> **The task**
Output every record below exactly as it appears.

> **Source data**
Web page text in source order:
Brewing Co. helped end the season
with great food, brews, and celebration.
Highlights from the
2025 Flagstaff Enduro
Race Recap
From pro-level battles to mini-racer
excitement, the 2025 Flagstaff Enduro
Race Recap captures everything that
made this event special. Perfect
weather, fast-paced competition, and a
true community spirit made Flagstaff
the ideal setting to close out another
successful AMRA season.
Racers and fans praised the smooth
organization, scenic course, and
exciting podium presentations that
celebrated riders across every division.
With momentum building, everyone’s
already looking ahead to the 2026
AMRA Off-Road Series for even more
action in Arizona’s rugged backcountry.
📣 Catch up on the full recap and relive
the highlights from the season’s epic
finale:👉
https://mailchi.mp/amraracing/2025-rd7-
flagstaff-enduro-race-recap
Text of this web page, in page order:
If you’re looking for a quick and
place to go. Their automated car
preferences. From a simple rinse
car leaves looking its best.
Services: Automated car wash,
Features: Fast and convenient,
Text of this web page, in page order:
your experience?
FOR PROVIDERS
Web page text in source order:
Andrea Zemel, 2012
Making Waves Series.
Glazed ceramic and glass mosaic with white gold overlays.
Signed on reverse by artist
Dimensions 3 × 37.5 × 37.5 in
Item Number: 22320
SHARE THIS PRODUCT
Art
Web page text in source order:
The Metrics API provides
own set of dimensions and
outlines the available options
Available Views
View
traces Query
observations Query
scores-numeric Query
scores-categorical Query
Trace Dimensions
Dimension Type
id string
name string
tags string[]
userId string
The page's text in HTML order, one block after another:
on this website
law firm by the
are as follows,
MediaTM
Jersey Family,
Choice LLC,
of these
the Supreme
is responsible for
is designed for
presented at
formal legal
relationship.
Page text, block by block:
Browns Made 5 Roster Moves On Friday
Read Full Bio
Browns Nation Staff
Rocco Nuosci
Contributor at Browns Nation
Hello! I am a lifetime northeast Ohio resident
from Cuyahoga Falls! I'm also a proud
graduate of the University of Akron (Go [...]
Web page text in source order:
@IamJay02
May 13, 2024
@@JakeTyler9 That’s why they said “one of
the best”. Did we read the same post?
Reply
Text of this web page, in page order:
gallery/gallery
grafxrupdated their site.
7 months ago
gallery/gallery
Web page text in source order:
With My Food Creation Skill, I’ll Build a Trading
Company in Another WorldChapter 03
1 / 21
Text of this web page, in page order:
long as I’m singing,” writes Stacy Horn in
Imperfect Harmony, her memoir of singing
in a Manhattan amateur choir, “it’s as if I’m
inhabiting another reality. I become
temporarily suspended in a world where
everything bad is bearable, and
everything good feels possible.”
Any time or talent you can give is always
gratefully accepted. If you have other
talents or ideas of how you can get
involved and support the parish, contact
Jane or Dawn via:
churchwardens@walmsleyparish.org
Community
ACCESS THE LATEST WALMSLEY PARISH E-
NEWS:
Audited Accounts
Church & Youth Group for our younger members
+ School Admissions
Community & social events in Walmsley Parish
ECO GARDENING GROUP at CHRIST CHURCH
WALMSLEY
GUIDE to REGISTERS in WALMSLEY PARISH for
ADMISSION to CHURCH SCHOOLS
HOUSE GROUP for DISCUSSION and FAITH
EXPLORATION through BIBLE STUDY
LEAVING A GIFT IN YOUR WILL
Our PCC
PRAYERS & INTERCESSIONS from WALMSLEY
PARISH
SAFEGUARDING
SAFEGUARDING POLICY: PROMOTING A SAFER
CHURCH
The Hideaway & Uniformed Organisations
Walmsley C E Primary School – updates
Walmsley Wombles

> **Result for this task**
Web page text in source order:
Brewing Co. helped end the season
with great food, brews, and celebration.
Highlights from the
2025 Flagstaff Enduro
Race Recap
From pro-level battles to mini-racer
excitement, the 2025 Flagstaff Enduro
Race Recap captures everything that
made this event special. Perfect
weather, fast-paced competition, and a
true community spirit made Flagstaff
the ideal setting to close out another
successful AMRA season.
Racers and fans praised the smooth
organization, scenic course, and
exciting podium presentations that
celebrated riders across every division.
With momentum building, everyone’s
already looking ahead to the 2026
AMRA Off-Road Series for even more
action in Arizona’s rugged backcountry.
📣 Catch up on the full recap and relive
the highlights from the season’s epic
finale:👉
https://mailchi.mp/amraracing/2025-rd7-
flagstaff-enduro-race-recap
Text of this web page, in page order:
If you’re looking for a quick and
place to go. Their automated car
preferences. From a simple rinse
car leaves looking its best.
Services: Automated car wash,
Features: Fast and convenient,
Text of this web page, in page order:
your experience?
FOR PROVIDERS
Web page text in source order:
Andrea Zemel, 2012
Making Waves Series.
Glazed ceramic and glass mosaic with white gold overlays.
Signed on reverse by artist
Dimensions 3 × 37.5 × 37.5 in
Item Number: 22320
SHARE THIS PRODUCT
Art
Web page text in source order:
The Metrics API provides
own set of dimensions and
outlines the available options
Available Views
View
traces Query
observations Query
scores-numeric Query
scores-categorical Query
Trace Dimensions
Dimension Type
id string
name string
tags string[]
userId string
The page's text in HTML order, one block after another:
on this website
law firm by the
are as follows,
MediaTM
Jersey Family,
Choice LLC,
of these
the Supreme
is responsible for
is designed for
presented at
formal legal
relationship.
Page text, block by block:
Browns Made 5 Roster Moves On Friday
Read Full Bio
Browns Nation Staff
Rocco Nuosci
Contributor at Browns Nation
Hello! I am a lifetime northeast Ohio resident
from Cuyahoga Falls! I'm also a proud
graduate of the University of Akron (Go [...]
Web page text in source order:
@IamJay02
May 13, 2024
@@JakeTyler9 That’s why they said “one of
the best”. Did we read the same post?
Reply
Text of this web page, in page order:
gallery/gallery
grafxrupdated their site.
7 months ago
gallery/gallery
Web page text in source order:
With My Food Creation Skill, I’ll Build a Trading
Company in Another WorldChapter 03
1 / 21
Text of this web page, in page order:
long as I’m singing,” writes Stacy Horn in
Imperfect Harmony, her memoir of singing
in a Manhattan amateur choir, “it’s as if I’m
inhabiting another reality. I become
temporarily suspended in a world where
everything bad is bearable, and
everything good feels possible.”
Any time or talent you can give is always
gratefully accepted. If you have other
talents or ideas of how you can get
involved and support the parish, contact
Jane or Dawn via:
churchwardens@walmsleyparish.org
Community
ACCESS THE LATEST WALMSLEY PARISH E-
NEWS:
Audited Accounts
Church & Youth Group for our younger members
+ School Admissions
Community & social events in Walmsley Parish
ECO GARDENING GROUP at CHRIST CHURCH
WALMSLEY
GUIDE to REGISTERS in WALMSLEY PARISH for
ADMISSION to CHURCH SCHOOLS
HOUSE GROUP for DISCUSSION and FAITH
EXPLORATION through BIBLE STUDY
LEAVING A GIFT IN YOUR WILL
Our PCC
PRAYERS & INTERCESSIONS from WALMSLEY
PARISH
SAFEGUARDING
SAFEGUARDING POLICY: PROMOTING A SAFER
CHURCH
The Hideaway & Uniformed Organisations
Walmsley C E Primary School – updates
Walmsley Wombles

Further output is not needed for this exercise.